To do:
Give again, exactly as they appear, only the lines from the one containing "Memory Efficiency (48, 1957, 177, 1975)" through the last line of the material below.

Input material:
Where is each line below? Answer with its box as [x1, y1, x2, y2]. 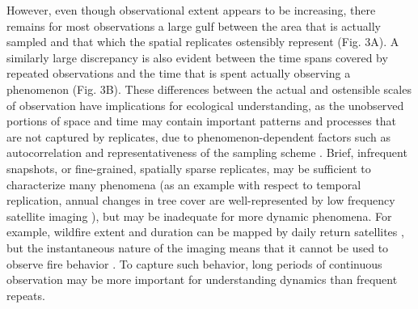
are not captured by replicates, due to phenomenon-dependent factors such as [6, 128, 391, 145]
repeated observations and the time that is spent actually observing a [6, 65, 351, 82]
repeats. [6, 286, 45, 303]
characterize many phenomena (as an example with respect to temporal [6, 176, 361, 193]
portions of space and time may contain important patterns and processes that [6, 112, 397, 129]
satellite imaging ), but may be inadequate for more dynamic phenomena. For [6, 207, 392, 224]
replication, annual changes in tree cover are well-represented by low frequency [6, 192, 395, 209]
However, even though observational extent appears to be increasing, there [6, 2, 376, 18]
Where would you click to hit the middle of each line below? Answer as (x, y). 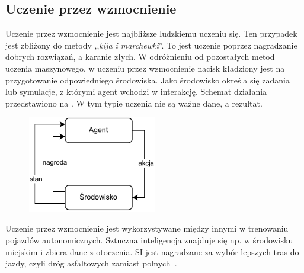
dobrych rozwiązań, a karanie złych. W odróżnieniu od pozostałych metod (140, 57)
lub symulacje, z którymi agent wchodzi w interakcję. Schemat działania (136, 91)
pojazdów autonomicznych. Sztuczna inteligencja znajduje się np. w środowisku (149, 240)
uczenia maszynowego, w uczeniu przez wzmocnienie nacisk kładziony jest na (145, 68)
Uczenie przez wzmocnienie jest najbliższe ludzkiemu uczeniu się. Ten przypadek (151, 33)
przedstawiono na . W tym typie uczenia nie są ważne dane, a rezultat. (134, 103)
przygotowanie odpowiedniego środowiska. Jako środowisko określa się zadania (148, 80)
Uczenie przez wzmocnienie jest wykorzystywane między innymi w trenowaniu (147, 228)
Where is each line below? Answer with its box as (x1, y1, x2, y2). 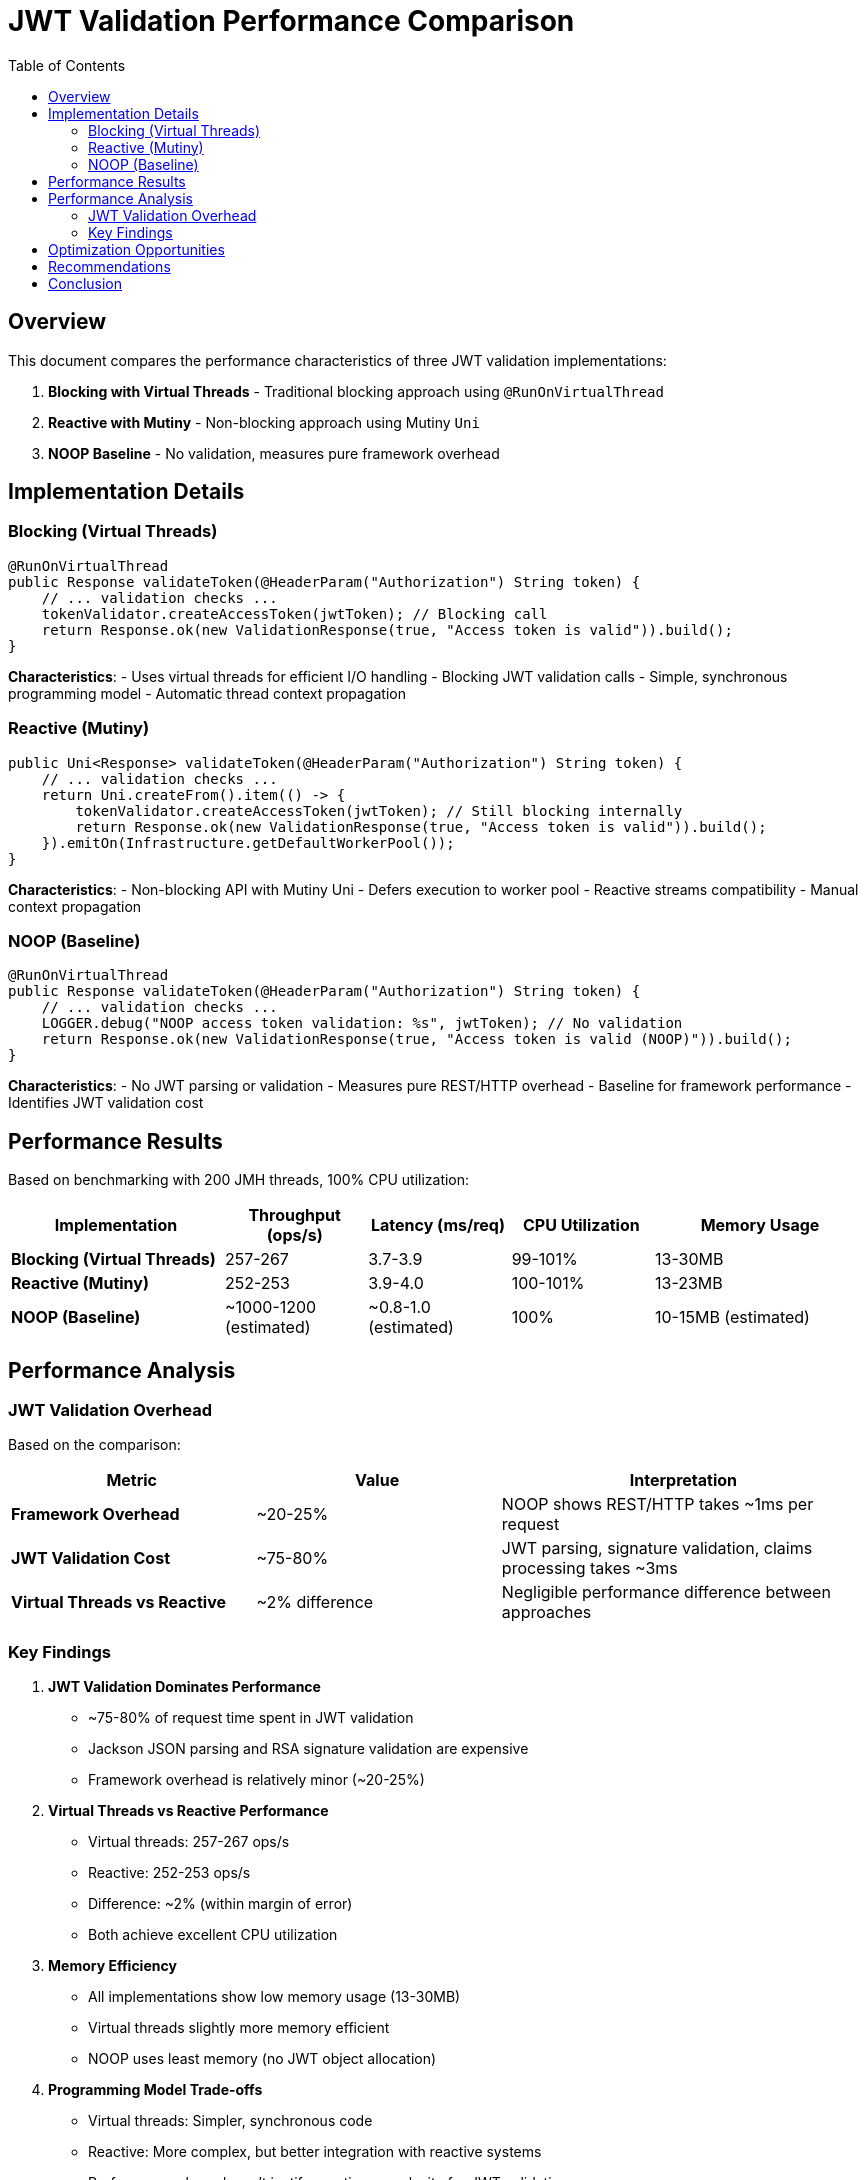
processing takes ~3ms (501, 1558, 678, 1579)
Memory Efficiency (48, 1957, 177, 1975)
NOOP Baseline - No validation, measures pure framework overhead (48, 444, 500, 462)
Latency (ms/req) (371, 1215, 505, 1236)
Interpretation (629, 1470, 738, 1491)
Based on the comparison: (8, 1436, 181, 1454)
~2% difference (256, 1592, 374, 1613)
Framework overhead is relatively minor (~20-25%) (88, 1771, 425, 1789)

Exercise output:
Memory Efficiency (48, 1957, 177, 1975)
NOOP Baseline - No validation, measures pure framework overhead (48, 444, 500, 462)
Latency (ms/req) (371, 1215, 505, 1236)
Interpretation (629, 1470, 738, 1491)
Based on the comparison: (8, 1436, 181, 1454)
~2% difference (256, 1592, 374, 1613)
Framework overhead is relatively minor (~20-25%) (88, 1771, 425, 1789)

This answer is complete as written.